### WHAT THE TASK REQUIRES
Starting at the line with "From Basic to Advanced: The Complete Guide to" and going on through the line with "If you are looking", reproduce each line in the records below exactly and nothing more.

### RECORD EXCERPTS

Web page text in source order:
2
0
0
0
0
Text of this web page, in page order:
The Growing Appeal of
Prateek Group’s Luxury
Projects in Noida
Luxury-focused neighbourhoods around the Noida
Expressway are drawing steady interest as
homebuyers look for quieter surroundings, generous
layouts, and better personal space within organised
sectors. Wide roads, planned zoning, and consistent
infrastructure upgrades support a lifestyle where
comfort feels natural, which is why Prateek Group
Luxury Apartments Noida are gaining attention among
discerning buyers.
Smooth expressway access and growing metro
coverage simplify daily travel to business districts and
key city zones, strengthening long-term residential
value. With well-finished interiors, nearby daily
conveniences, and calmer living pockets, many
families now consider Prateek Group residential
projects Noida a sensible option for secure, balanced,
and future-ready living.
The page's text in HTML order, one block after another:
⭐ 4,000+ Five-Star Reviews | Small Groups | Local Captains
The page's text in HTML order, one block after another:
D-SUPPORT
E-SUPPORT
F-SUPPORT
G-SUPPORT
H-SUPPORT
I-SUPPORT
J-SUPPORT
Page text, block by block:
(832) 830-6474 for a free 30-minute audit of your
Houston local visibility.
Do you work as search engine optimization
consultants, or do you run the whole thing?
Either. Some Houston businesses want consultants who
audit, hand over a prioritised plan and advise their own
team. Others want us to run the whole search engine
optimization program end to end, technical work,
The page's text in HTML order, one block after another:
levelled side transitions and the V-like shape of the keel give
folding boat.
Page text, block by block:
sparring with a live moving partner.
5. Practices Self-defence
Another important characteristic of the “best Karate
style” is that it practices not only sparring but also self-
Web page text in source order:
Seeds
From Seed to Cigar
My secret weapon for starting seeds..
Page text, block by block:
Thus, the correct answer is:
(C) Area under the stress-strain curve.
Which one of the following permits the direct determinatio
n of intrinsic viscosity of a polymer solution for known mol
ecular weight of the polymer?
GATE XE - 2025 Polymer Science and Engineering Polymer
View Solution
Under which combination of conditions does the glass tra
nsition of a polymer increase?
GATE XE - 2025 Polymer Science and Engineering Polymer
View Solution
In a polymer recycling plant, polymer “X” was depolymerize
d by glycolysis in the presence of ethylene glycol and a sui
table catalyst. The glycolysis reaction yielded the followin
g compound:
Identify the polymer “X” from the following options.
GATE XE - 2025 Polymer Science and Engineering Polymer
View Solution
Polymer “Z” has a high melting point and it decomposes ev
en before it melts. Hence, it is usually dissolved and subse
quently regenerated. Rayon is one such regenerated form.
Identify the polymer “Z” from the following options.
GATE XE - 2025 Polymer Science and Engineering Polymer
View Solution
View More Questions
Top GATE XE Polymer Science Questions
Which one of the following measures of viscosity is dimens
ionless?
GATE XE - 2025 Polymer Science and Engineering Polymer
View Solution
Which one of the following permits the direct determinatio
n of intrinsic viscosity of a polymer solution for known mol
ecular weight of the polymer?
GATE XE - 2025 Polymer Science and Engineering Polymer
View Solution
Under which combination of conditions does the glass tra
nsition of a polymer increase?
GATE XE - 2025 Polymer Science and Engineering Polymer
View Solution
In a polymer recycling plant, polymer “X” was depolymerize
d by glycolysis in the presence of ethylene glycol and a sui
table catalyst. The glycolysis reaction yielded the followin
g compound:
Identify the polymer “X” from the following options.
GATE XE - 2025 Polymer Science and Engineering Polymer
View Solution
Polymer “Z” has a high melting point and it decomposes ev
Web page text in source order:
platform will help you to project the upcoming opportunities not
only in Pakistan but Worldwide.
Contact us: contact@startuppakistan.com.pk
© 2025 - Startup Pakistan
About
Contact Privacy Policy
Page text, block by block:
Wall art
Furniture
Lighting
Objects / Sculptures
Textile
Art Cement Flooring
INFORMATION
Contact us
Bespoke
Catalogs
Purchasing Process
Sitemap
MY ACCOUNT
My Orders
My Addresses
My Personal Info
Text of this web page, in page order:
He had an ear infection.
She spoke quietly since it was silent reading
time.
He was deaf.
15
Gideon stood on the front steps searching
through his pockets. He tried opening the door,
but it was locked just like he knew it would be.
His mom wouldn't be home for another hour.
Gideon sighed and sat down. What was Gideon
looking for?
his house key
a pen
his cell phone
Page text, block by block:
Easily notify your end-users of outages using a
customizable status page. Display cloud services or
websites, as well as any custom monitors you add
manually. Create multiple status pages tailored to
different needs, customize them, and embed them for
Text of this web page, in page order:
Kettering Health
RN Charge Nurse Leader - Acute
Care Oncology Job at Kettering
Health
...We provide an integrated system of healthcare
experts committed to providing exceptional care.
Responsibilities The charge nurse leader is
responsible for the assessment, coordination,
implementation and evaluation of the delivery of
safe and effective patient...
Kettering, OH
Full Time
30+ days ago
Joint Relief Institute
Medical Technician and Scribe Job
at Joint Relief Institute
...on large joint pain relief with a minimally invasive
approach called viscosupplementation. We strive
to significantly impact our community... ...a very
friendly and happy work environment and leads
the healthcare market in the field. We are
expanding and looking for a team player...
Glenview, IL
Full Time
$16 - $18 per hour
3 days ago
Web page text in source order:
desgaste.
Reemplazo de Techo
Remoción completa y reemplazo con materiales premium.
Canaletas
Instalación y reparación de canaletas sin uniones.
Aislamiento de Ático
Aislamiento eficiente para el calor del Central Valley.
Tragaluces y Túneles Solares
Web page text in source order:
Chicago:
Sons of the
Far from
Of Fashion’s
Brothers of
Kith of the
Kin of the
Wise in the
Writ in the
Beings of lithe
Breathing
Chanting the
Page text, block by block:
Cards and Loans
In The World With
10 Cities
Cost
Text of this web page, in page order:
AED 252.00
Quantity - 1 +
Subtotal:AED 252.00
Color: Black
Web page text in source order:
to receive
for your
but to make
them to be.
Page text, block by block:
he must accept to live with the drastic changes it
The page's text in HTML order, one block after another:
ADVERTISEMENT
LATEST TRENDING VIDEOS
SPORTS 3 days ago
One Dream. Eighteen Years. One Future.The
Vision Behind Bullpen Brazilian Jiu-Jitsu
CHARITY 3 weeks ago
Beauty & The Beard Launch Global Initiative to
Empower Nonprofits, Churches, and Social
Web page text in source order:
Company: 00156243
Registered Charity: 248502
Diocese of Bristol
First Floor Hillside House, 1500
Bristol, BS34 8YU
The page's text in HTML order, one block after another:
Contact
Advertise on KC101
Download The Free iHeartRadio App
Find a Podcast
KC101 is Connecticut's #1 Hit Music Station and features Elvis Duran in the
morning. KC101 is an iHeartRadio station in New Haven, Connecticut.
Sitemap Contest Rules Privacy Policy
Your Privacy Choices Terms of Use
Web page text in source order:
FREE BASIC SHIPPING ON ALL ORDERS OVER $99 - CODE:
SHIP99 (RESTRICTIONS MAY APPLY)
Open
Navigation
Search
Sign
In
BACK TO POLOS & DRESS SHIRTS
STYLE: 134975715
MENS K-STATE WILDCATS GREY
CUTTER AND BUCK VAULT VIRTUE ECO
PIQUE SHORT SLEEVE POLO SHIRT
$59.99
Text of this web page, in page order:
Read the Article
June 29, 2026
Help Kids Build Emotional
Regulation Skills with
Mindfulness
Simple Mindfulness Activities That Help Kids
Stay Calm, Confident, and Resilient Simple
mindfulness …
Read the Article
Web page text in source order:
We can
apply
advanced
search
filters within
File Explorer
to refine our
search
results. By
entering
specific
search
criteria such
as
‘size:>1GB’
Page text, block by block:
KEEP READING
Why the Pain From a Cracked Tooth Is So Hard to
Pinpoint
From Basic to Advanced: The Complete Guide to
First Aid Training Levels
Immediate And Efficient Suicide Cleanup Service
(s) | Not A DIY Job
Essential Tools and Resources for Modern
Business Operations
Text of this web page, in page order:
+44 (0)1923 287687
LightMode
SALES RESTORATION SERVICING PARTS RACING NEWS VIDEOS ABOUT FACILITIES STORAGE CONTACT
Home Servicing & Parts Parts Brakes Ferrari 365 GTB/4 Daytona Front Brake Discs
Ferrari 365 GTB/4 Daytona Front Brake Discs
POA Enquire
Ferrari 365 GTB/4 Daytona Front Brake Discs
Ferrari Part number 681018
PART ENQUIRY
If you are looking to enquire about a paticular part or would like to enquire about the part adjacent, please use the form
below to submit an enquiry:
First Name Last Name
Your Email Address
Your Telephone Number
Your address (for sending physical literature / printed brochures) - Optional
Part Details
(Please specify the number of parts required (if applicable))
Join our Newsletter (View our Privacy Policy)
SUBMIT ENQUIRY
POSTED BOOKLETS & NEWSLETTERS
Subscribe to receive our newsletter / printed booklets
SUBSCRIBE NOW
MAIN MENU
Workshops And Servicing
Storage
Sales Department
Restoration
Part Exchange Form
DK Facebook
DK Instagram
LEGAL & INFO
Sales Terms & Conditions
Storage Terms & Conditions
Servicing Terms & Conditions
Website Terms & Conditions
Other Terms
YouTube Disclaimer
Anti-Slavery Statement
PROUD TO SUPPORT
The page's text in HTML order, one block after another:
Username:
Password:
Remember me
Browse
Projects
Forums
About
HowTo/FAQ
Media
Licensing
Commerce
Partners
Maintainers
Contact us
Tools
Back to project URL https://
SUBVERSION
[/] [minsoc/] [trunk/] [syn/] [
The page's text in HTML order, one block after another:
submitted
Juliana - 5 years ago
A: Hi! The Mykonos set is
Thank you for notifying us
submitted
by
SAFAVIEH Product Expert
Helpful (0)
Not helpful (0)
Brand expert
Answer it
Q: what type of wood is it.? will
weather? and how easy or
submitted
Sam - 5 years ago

### RESULT FOR THIS EXERCISE
From Basic to Advanced: The Complete Guide to
First Aid Training Levels
Immediate And Efficient Suicide Cleanup Service
(s) | Not A DIY Job
Essential Tools and Resources for Modern
Business Operations
Text of this web page, in page order:
+44 (0)1923 287687
LightMode
SALES RESTORATION SERVICING PARTS RACING NEWS VIDEOS ABOUT FACILITIES STORAGE CONTACT
Home Servicing & Parts Parts Brakes Ferrari 365 GTB/4 Daytona Front Brake Discs
Ferrari 365 GTB/4 Daytona Front Brake Discs
POA Enquire
Ferrari 365 GTB/4 Daytona Front Brake Discs
Ferrari Part number 681018
PART ENQUIRY
If you are looking to enquire about a paticular part or would like to enquire about the part adjacent, please use the form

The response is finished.